» **THE PROBLEM**: Only lines holding the string "modeline" are wanted; copy each one from the material.

** THE DATA follows **

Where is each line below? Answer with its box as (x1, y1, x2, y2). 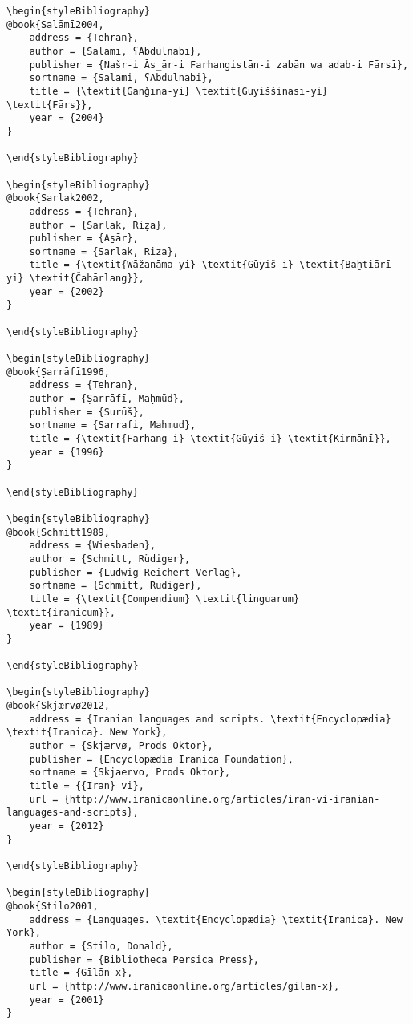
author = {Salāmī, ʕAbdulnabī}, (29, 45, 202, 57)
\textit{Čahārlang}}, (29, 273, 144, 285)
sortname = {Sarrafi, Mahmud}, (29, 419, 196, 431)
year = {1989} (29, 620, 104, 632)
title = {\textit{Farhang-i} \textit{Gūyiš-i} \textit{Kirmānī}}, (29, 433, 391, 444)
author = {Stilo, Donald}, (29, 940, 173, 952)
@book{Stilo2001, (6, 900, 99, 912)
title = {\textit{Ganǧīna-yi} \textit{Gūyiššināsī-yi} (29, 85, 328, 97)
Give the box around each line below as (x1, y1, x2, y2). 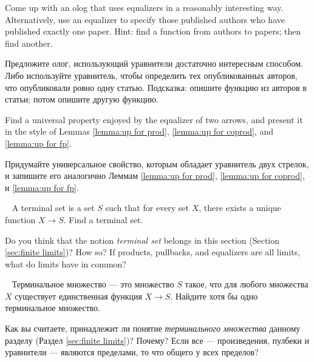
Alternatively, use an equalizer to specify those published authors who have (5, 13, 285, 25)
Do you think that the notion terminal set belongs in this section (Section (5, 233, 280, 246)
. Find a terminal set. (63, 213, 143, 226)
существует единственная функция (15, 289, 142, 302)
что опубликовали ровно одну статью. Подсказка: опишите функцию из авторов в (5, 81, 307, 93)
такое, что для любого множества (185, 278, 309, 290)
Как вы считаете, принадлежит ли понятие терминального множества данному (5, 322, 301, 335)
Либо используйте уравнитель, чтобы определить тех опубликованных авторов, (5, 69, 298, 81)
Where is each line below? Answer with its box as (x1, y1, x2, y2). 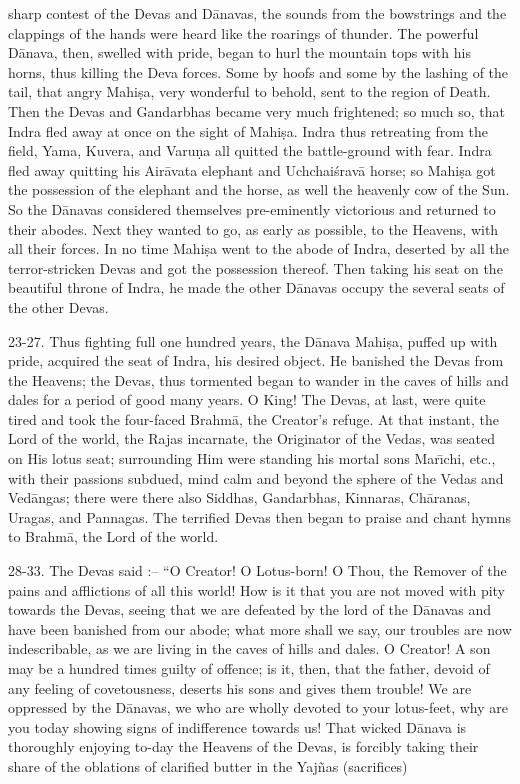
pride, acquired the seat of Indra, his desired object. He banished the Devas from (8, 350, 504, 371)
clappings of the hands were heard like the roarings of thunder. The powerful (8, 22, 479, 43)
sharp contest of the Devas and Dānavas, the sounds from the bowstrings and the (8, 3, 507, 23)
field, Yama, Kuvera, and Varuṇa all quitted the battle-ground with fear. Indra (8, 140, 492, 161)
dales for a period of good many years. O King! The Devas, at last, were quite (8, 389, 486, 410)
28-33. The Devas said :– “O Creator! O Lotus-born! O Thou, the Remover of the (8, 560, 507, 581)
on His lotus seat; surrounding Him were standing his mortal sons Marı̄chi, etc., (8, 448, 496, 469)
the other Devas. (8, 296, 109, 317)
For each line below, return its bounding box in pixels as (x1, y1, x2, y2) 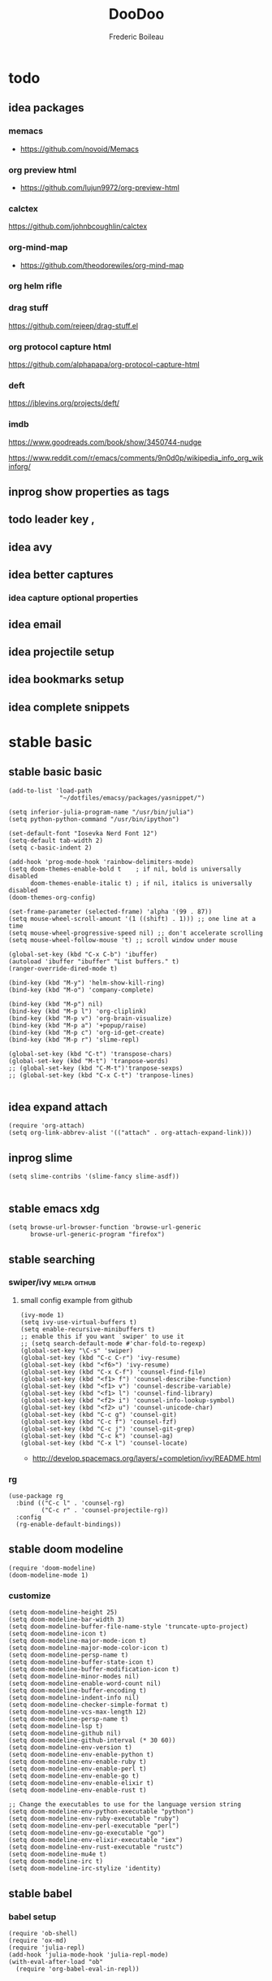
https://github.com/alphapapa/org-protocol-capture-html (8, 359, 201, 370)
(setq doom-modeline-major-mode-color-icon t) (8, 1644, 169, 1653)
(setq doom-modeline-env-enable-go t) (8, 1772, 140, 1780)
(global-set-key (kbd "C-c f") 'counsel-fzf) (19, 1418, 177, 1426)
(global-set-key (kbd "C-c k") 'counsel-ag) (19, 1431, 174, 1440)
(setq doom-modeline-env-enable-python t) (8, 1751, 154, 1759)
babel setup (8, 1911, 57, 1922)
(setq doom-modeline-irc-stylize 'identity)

** End of THE DATA **

» **ANSWER TO THE EXERCISE**:
(setq doom-modeline-major-mode-color-icon t) (8, 1644, 169, 1653)
(setq doom-modeline-env-enable-go t) (8, 1772, 140, 1780)
(setq doom-modeline-env-enable-python t) (8, 1751, 154, 1759)
(setq doom-modeline-irc-stylize 'identity)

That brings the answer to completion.